Il Dottore rimase in silenzio. Le parole di Sam lo colpirono con la forza di un pugno nello stomaco. Per un istante, la rigidità del suo corpo si sciolse. Una traccia di profonda vulnerabilità umana attraversò il suo viso rasato.

«Un piccolo angolo alla volta...», mormorò il Dottore, sfiorando l'orlo del suo giubbotto di pelle.

«Sì», sorrise Sam. «E poi, per la cronaca... questo giubbotto di pelle ti sta molto meglio del tweed.»

Il Dottore si lasciò sfuggire una vera risata — breve, ruvida, ma assolutamente autentica — che gli illuminò per un secondo gli occhi. «Oh, finalmente un umano con un minimo di gusto in fatto di abbigliamento!»

Dean tornò verso di loro battendo le nocche sul cofano dell'Impala. «Ehi, filosofi! La strada è pulita. Ehi, ex Smilzo, la tua cabina blu non è esplosa, quindi direi che il lavoro qui è finito.»

Il Dottore guardò Dean, poi Sam, e fece un piccolo cenno d'intesa con la testa. Un gesto silenzioso che racchiudeva tutto il rispetto guadagnato sul campo tra guerrieri feriti.

«Andate, Winchester», disse il Dottore, camminando a ritroso verso la porta del TARDIS. «Avete una strada lunga davanti. E a quanto pare... io ho un futuro in cui dovrò imparare a portarmi dietro un papillon senza sembrare ridicolo.»

«Non ci contare troppo!», gli gridò Dean con un ghigno mentre saliva al posto di guida.

Il fischio ritmico e sommesso del TARDIS ricominciò a risuonare nella notte, finché la cabina blu si dissolse del tutto nell'aria, lasciando solo il profumo della pioggia.
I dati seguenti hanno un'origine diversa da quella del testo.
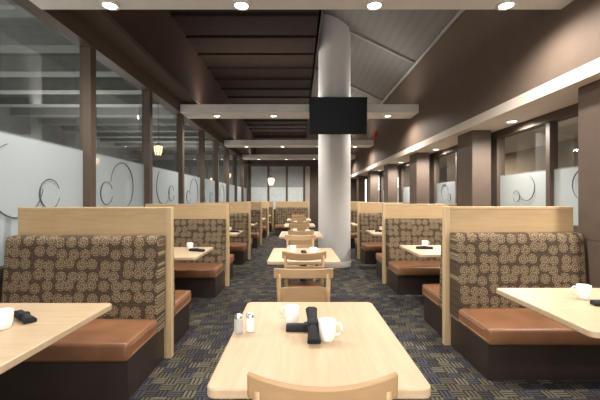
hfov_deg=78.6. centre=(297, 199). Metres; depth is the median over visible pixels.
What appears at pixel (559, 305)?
dining table
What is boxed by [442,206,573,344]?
wall
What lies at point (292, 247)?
coffee mug
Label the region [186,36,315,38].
trim
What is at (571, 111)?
trim
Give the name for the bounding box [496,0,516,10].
recessed light
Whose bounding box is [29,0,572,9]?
ceiling beam
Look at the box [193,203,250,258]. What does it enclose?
wall
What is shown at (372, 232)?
dining table
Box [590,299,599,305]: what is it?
rolled napkin
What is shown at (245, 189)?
window
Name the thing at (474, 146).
square column
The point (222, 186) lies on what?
window
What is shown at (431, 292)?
seat cushion
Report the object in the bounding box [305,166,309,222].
trim
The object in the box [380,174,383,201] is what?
trim
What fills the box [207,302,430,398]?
dining table
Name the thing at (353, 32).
trim
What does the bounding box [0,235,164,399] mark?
bench
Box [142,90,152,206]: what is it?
trim
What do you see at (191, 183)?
window
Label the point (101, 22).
trim
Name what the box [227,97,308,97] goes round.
trim
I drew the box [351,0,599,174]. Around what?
wall
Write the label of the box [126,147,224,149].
beam
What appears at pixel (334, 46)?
round column
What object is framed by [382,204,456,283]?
wall
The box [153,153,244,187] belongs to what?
wall
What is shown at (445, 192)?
window
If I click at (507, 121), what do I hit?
recessed light
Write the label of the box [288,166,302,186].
window
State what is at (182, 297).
seat cushion
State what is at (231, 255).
seat cushion
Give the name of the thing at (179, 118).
trim
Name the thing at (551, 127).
trim
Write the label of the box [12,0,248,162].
trim
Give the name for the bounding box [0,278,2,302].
wall
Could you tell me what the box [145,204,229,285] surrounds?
wall
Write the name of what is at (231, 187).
window
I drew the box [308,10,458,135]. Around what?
ceiling
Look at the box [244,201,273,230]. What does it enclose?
wall
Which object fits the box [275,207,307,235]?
bench
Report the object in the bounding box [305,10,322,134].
wall
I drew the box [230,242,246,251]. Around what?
seat cushion
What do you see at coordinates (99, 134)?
trim
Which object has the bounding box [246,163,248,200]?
trim
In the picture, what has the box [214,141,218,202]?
trim
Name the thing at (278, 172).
window
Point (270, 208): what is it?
bench
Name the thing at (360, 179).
square column
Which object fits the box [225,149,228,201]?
trim
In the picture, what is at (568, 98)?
ceiling
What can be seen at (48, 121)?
trim
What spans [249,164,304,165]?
trim
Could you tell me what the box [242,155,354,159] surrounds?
beam
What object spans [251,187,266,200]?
window
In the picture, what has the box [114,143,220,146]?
beam
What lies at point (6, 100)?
beam
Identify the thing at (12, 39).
beam
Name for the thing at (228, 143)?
beam
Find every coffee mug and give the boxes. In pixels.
[0,308,13,329]
[186,242,192,249]
[280,304,299,323]
[287,245,295,252]
[310,247,318,252]
[318,317,342,341]
[422,240,428,245]
[570,284,591,299]
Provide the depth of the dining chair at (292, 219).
10.18 m
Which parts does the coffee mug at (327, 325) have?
handle
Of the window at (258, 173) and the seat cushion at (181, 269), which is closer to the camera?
the seat cushion at (181, 269)
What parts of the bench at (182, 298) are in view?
backrest
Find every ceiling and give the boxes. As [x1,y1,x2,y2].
[0,18,79,55]
[169,10,321,137]
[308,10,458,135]
[351,78,599,178]
[378,116,577,176]
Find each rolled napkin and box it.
[14,310,36,323]
[189,248,204,251]
[286,322,318,331]
[306,307,320,343]
[416,246,432,248]
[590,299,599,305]
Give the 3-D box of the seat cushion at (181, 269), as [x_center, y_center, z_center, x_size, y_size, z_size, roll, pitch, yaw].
[-1.765,1.004,5.315,1.260,0.153,0.540,0,0,0]
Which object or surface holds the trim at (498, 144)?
attached to the wall
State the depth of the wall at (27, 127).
11.90 m
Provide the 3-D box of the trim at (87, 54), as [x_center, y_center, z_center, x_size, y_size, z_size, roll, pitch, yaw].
[-2.475,-0.574,4.320,0.130,2.420,0.120,0,0,0]
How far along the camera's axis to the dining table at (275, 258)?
3.88 m
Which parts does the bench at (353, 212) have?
backrest
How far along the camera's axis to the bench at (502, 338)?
3.22 m
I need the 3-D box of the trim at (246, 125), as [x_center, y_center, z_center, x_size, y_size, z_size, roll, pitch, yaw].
[-0.870,-3.024,14.825,2.420,0.040,0.050,0,0,0]
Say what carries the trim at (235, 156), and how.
attached to the wall at (1, 279)
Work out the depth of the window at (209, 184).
10.36 m
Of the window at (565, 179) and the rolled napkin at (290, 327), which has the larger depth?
the window at (565, 179)
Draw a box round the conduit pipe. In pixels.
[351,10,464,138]
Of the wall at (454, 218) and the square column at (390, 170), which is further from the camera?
the square column at (390, 170)
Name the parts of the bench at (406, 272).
backrest
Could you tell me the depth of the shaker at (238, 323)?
1.70 m
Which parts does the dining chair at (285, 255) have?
rail, rail
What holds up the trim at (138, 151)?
attached to the wall at (27, 127)
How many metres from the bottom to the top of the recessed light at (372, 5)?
0.014 m
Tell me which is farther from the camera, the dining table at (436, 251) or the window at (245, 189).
the window at (245, 189)
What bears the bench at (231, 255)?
on the floor
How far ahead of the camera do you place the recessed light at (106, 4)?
3.30 m
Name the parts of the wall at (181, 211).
post
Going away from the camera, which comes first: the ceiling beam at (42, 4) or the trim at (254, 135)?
the ceiling beam at (42, 4)
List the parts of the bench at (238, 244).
backrest
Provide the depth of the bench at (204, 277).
5.56 m
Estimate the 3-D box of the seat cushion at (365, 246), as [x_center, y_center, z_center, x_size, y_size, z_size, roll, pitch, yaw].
[1.985,1.004,7.975,1.140,0.153,0.540,0,0,0]
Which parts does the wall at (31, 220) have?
post
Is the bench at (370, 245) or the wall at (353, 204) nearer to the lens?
the bench at (370, 245)
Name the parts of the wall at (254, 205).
panel, post
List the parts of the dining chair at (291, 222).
rail, rail
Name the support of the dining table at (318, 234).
on the floor
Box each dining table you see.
[0,303,111,373]
[174,247,212,259]
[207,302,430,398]
[230,230,242,235]
[267,248,340,280]
[279,231,322,238]
[284,223,314,227]
[366,230,381,235]
[399,245,440,256]
[496,288,599,399]
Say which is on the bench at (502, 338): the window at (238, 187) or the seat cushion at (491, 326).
the seat cushion at (491, 326)
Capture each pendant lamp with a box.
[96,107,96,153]
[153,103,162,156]
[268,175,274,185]
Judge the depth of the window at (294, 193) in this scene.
17.97 m
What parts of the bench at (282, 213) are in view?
backrest
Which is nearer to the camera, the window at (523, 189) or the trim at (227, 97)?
the window at (523, 189)
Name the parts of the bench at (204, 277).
backrest
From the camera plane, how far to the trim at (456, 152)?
6.94 m
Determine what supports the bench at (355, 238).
on the floor
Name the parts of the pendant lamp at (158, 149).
lamp shade, cord
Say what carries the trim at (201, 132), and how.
attached to the wall at (1, 279)
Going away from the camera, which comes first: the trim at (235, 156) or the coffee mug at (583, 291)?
the coffee mug at (583, 291)
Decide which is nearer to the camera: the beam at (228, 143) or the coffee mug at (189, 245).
the coffee mug at (189, 245)
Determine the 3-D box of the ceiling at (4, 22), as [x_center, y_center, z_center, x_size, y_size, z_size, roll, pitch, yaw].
[-5.300,-2.694,8.750,5.400,0.100,22.500,0,0,0]
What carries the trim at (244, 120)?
attached to the ceiling bulkhead
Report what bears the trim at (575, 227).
on the wall
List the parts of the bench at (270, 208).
backrest
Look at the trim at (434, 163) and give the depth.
8.12 m
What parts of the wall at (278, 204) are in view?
panel
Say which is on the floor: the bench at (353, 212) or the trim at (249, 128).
the bench at (353, 212)
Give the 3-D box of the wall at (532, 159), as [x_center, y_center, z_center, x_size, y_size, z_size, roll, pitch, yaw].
[5.650,-0.144,8.750,0.100,3.000,22.500,0,0,0]
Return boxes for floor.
[129,228,599,399]
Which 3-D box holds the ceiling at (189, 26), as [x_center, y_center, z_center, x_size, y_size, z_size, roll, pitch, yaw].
[-0.890,-3.084,7.750,2.540,0.080,20.500,0,0,0]
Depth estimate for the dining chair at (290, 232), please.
6.01 m
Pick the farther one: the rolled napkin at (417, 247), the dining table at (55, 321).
the rolled napkin at (417, 247)
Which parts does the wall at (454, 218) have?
post
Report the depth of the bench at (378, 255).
6.41 m
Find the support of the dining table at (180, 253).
on the floor
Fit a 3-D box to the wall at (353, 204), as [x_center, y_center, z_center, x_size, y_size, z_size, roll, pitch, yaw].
[1.970,0.709,10.950,1.200,1.295,0.066,0,0,0]
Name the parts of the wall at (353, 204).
panel
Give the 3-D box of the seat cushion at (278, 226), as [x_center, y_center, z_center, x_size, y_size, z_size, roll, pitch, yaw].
[-0.250,1.004,14.125,1.260,0.153,0.540,0,0,0]
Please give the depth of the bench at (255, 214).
10.81 m
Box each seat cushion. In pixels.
[23,319,156,361]
[174,262,222,277]
[175,290,190,314]
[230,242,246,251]
[230,254,233,263]
[251,232,258,237]
[275,224,289,228]
[351,232,356,238]
[361,242,381,250]
[376,252,381,262]
[389,261,439,275]
[422,284,439,306]
[459,308,599,344]
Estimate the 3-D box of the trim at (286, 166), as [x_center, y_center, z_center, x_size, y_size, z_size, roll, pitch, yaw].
[-0.550,-0.594,17.970,0.100,2.100,0.060,0,0,0]
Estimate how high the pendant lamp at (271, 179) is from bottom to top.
2.415 m
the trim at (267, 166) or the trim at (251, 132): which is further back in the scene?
the trim at (267, 166)
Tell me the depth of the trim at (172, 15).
6.00 m
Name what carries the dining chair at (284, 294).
on the floor
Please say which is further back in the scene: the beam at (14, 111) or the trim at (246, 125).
the trim at (246, 125)
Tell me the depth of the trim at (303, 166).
17.94 m
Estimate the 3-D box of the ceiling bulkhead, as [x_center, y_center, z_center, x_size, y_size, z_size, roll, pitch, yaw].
[-2.120,-2.574,7.750,0.080,1.060,20.500,0,0,0]
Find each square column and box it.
[357,176,364,201]
[368,171,377,201]
[384,164,397,202]
[410,153,428,203]
[458,130,490,205]
[578,79,599,287]
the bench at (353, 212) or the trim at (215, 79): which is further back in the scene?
the bench at (353, 212)
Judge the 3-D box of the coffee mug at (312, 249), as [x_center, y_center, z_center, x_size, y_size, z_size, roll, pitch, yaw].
[0.178,0.575,4.106,0.100,0.089,0.080,0,0,-38]
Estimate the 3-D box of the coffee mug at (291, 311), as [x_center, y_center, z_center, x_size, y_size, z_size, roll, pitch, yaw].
[-0.035,0.575,1.839,0.080,0.089,0.100,0,0,-27]
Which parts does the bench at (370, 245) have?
backrest
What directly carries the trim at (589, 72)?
attached to the wall at (486, 59)
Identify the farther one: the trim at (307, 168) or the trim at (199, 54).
the trim at (307, 168)
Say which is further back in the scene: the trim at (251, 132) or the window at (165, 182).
the trim at (251, 132)
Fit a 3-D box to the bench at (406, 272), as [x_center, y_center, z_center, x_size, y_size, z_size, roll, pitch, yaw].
[1.985,0.826,5.560,1.140,1.060,0.710,0,0,0]
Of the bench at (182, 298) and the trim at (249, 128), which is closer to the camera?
the bench at (182, 298)
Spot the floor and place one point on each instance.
(186, 375)
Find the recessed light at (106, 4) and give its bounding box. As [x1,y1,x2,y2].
[99,0,119,10]
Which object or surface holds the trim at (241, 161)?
attached to the wall at (1, 279)
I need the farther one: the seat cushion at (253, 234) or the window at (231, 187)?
the window at (231, 187)
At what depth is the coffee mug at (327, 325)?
1.59 m
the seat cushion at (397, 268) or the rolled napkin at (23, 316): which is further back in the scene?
the seat cushion at (397, 268)
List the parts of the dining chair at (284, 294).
rail, rail
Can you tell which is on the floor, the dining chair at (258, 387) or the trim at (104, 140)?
the dining chair at (258, 387)
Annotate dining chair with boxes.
[247,372,397,399]
[274,268,332,301]
[282,251,325,286]
[285,235,315,280]
[288,230,313,280]
[289,224,308,230]
[290,221,308,229]
[291,218,305,220]
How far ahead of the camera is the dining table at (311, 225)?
8.90 m
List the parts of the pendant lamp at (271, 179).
lamp shade
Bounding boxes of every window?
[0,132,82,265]
[96,154,143,206]
[153,167,177,203]
[184,174,199,203]
[205,179,214,202]
[219,182,225,201]
[229,184,234,201]
[237,186,240,201]
[244,188,246,200]
[251,166,266,186]
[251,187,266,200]
[269,166,285,186]
[269,187,285,208]
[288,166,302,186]
[288,187,302,200]
[403,187,409,202]
[436,181,454,203]
[500,171,545,205]
[554,167,577,224]
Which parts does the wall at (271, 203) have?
post
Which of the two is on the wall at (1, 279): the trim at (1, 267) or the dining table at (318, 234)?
the trim at (1, 267)
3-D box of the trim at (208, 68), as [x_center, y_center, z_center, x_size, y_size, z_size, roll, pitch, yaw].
[-0.870,-3.024,8.425,2.420,0.040,0.050,0,0,0]
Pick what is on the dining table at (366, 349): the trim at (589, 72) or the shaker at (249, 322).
the shaker at (249, 322)
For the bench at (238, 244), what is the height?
1.060 m
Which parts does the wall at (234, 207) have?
panel, post
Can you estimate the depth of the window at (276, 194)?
17.97 m
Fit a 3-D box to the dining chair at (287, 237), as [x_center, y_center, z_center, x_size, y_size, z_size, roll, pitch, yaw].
[0.032,0.925,4.967,0.430,0.864,0.495,0,0,0]
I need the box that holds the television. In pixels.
[309,97,366,133]
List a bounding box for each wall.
[0,107,141,163]
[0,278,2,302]
[18,207,173,357]
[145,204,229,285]
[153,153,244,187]
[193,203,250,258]
[218,202,261,244]
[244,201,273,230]
[245,123,356,227]
[262,202,268,236]
[276,202,308,218]
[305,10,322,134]
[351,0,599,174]
[351,202,383,209]
[357,203,409,258]
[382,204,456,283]
[406,138,577,186]
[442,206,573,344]
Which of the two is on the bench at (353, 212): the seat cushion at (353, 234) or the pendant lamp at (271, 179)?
the seat cushion at (353, 234)
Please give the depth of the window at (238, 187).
15.41 m
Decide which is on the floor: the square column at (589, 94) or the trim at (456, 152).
the square column at (589, 94)
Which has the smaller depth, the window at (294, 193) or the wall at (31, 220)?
the wall at (31, 220)
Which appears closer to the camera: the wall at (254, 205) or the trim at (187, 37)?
the trim at (187, 37)
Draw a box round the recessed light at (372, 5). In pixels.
[365,0,383,10]
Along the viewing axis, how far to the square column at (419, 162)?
7.98 m
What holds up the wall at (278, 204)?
on the floor
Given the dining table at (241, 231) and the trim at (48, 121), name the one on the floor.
the dining table at (241, 231)
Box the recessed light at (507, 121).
[504,120,518,122]
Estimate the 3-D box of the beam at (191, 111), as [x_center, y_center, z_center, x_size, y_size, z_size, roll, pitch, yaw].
[0.030,-1.849,7.680,4.820,0.170,0.560,0,0,0]
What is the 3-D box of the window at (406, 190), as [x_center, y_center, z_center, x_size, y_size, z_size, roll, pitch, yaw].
[3.050,-0.329,10.085,0.001,1.210,1.090,0,0,0]
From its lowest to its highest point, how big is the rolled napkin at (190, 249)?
0.037 m
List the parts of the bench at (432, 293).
backrest
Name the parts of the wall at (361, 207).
post, panel
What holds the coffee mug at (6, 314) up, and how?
on the dining table at (55, 321)
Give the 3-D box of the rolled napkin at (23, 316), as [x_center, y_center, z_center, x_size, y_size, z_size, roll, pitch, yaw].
[-1.420,0.600,1.900,0.200,0.037,0.059,0,0,38]
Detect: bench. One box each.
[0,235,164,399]
[174,219,225,297]
[174,275,190,345]
[230,213,247,263]
[230,254,233,279]
[251,210,259,247]
[262,208,266,237]
[269,207,271,231]
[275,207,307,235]
[351,210,356,247]
[355,238,356,255]
[360,213,381,263]
[376,252,381,278]
[386,218,441,294]
[422,234,441,335]
[450,232,599,379]
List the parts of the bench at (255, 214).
backrest
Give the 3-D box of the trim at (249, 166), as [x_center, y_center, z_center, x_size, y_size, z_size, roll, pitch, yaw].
[-2.350,-0.594,17.970,0.100,2.100,0.060,0,0,0]
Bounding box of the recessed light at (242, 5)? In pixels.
[232,0,250,10]
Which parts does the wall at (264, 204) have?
post
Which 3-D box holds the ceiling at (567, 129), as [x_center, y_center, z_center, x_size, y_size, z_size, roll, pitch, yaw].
[4.400,-1.294,8.750,2.400,0.100,22.500,0,0,0]
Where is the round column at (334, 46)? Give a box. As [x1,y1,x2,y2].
[318,14,350,267]
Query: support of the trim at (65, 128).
attached to the wall at (27, 127)
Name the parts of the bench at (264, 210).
backrest
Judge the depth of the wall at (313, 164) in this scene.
18.00 m
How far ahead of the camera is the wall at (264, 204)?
13.62 m
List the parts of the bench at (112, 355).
backrest
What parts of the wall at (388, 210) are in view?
post, panel
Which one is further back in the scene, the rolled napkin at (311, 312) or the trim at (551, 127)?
the trim at (551, 127)
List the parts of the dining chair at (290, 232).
rail, rail
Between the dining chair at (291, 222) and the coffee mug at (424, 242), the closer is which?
the coffee mug at (424, 242)
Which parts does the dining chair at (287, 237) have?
rail, rail
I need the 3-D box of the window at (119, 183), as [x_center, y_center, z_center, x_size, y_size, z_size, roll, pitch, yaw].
[-2.491,-0.614,5.170,0.018,2.340,1.580,0,0,0]
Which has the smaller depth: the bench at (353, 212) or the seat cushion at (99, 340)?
the seat cushion at (99, 340)
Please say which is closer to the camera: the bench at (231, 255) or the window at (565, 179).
the window at (565, 179)
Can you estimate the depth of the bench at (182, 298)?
3.60 m
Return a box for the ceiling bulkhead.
[105,10,255,154]
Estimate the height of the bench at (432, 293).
1.060 m
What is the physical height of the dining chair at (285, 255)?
0.864 m
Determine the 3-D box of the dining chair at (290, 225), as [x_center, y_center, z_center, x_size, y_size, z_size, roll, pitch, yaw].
[0.024,0.925,7.467,0.430,0.864,0.495,0,0,0]
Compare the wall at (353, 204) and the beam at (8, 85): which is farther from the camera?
the wall at (353, 204)
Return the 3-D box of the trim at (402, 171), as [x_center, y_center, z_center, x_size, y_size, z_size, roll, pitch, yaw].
[3.060,-0.339,10.780,0.120,1.390,0.300,0,0,0]
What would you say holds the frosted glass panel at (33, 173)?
in the wall at (1, 279)
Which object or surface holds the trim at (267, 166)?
attached to the wall at (313, 164)
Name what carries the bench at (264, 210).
on the floor
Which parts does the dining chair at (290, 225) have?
rail
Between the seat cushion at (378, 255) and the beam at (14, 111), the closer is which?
the seat cushion at (378, 255)
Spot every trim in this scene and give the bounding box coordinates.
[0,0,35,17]
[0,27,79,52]
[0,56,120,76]
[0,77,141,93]
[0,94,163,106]
[0,265,3,278]
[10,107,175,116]
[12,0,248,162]
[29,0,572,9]
[40,117,190,125]
[63,126,198,131]
[70,10,251,154]
[80,47,95,206]
[97,132,207,137]
[100,138,213,142]
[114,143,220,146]
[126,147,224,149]
[137,150,229,152]
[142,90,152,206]
[171,14,318,17]
[176,115,183,203]
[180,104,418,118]
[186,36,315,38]
[198,53,313,55]
[199,130,204,202]
[207,67,312,69]
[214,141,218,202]
[215,79,311,80]
[222,88,309,89]
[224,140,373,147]
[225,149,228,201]
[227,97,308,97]
[234,155,236,201]
[240,160,243,201]
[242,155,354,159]
[244,120,306,121]
[246,125,305,125]
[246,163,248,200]
[249,128,305,129]
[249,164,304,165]
[249,166,250,200]
[251,132,305,132]
[254,135,304,135]
[267,166,268,200]
[286,166,287,200]
[303,166,304,200]
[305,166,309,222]
[315,67,382,100]
[350,29,414,63]
[351,57,599,177]
[365,103,577,179]
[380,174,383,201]
[399,168,405,202]
[429,158,439,203]
[455,151,457,205]
[491,138,504,205]
[546,122,557,205]
[573,225,577,232]
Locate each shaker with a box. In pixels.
[235,313,242,332]
[246,312,253,331]
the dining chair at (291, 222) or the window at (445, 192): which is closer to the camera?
the window at (445, 192)
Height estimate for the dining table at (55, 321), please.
0.737 m
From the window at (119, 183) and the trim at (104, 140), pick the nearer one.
the window at (119, 183)
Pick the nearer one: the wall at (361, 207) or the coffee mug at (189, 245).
the coffee mug at (189, 245)
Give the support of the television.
attached to the round column at (334, 46)
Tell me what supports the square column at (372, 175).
on the floor
Sam salì sul sedile del passeggero dell'Impala, guardando fuori dal finestrino mentre Dean girava la chiave d'accensione e i fari fendevano il buio della strada per Detroit.

«Allora?», chiese Dean, innestando la marcia. «Che ti ha detto il Rasato?»

Sam sorrise leggermente, poggiano la testa contro il vetro bagnato. «Niente. Solo che, prima o poi... troverà un modo per tornare a casa.»